About Stallion Uranium
Stallion Uranium is focused on fueling the future with uranium by exploring over 3,000 km² in the Athabasca Basin, home to the world’s largest high-grade uranium deposits. The Company, along with its joint venture partner ATHA Energy, holds the largest contiguous project in the Southwest Athabasca Basin, adjacent to several high-grade discoveries.
Our management and advisory teams are comprised of uranium and precious metals exploration experts with the financial markets experience and technical talent to acquire and explore early-stage properties.
Announcement 4
Article content
Stallion is providing optionality with the Horse Heaven gold project in Idaho which is adjacent to a world-class gold deposit, providing exposure to the upside potential of the district’s advancement with limited capital expenditures.
For more information, visit stallionuranium.com or contact:
Drew Zimmerman
General manager
778-686-0973
info@stallionuranium.com
Neither the TSX Venture Exchange nor its Regulation Services Provider (as that term is defined in the policies of the TSX Venture Exchange) accepts responsibility for the adequacy or accuracy of this release.
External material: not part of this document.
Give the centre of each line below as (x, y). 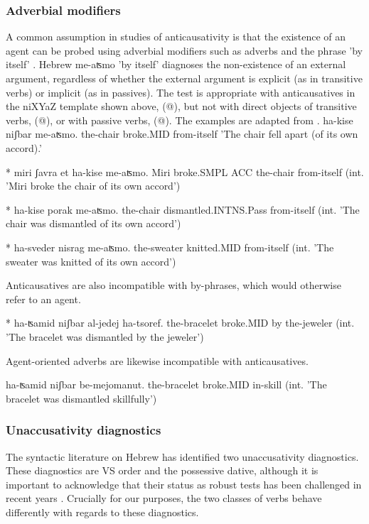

This press release contains forward-looking statements and forward-looking information within the meaning of Canadian securities legislation (collectively, « forward-looking statements ») that relate to the Company’s current expectations and views regarding future events. Any statement that expresses or involves discussions with respect to expectations, beliefs, plans, objectives, assumptions or future events or performance (often, but not always, through the use of words or phrases such as « will likely result », « is expected », « will », « will », « will continue », « is expected », « anticipates », « believes », « estimates », « intends », « plans », « forecast », « projection », « strategy », « objective » and « outlook ») is not a historical fact and may be forward-looking statements and involve estimates, assumptions and uncertainties that could cause actual results to differ materially from those expressed in such forward-looking statements. No assurance can be given that these expectations will prove to be correct and the forward-looking statements included in this material change report should not be unduly relied upon. These statements speak only as of the date they are made.
Advertisement 5
Article content
Forward-looking statements are based on a number of assumptions and are subject to a number of risks and uncertainties, many of which are beyond the Company’s control, that could cause actual results and events to differ materially from those disclosed in or implied by such forward-looking statements. The Company undertakes no obligation to update or revise any forward-looking statements, whether as a result of new information, future events or otherwise, except as required by law. New factors emerge from time to time, and it is not possible for the Company to predict all of them or to assess the impact of each factor or the extent to which any factor, or combination of factors, may cause results to differ materially from those contained in any forward-looking statement. All forward-looking statements contained in this presentation are expressly qualified in their entirety by this cautionary statement.